Across the country, Topgolf Swing Suites have opened at Patriot Place in Foxboro, Mass., the retail and entertainment district next to the NFL Patriots’ Gillette Stadium, and at the NFL San Francisco 49ers’ Levi’s Stadium, inside Michael Mina’s Bourbon Steak & Pub restaurant. 

In addition to golf, the simulators feature other games such as Zombie Dodgeball, plus hockey and baseball games. 

In most cases, Topgolf charges the venues a licensing fee to use its products, and in some cases, there’s a revenue share agreement, company officials said. In an interview last year with VenuesNow, Ron Powers, president of Topgolf’s Swing Suite group, said the company pays for the roughly $100,000 expense for the installation, which covers the technology, equipment and shipping costs. The teams and investors pay for finishing the space in a manner consistent with their facility.
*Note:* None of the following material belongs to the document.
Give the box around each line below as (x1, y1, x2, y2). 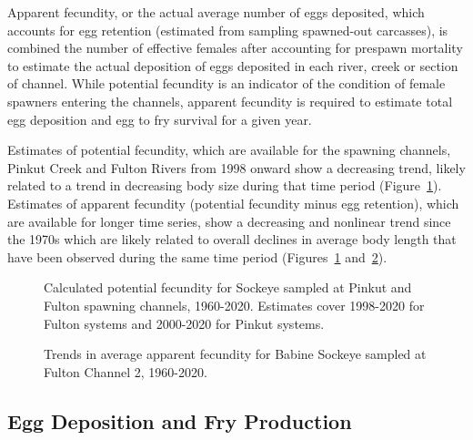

Overall, there are now more than 45 Topgolf Swing Suite locations in the U.S., at bars, restaurants, hotels, casinos and fitness centers, in addition to sports venues.

Some portions of the Hub on Causeway, Delaware North’s own $1.2 billion mixed-use development, are now open, said Charlie Jacobs, CEO for Delaware North’s Boston Holdings. Rapid 7, a cyber software security vendor, opened its office July 15 in one of three towers surrounding the arena. 

Other bits and pieces open this month and into October before hockey season starts, Jacobs said.

All told, the project encompasses 1.5 million square feet of development. The third and final phase, which opens in 2021, includes Verizon opening a hub of innovation in a 40-story structure that sits on top of the arena. The technology and communications firm will lease 440,000 square feet within the tower. Real estate developer Boston Properties is a partner in the Hub on Causeway.

As of late July, Delaware North was about halfway through a nine-week $100 million construction project at TD Garden, which includes replacing seats, upgrading acoustic upgrades and expanding locker rooms and weight and conditioning spaces for the Bruins and Celtics.

At the top of the arena, on Levels 8 and 9, officials relocated mechanical equipment to free up space to develop a mix of premium hospitality and SRO spaces for young professionals. Combined, the two floors now feature a party deck and the Rafter Studios, group spaces that can accommodate 20 to 200 people. 

“We’re cantilevering Level 9 (at the top of the building) with several rows of seats that will hang out right above the ice,” Charlie Jacobs said. “We’re building a club there as well called the Boston Garden Society. It’s really aimed at millennials that maybe don’t want to buy a $50 ticket but still want to come to a game. That transformation will be done by October. We’re selling memberships to the club and are close to sold out.”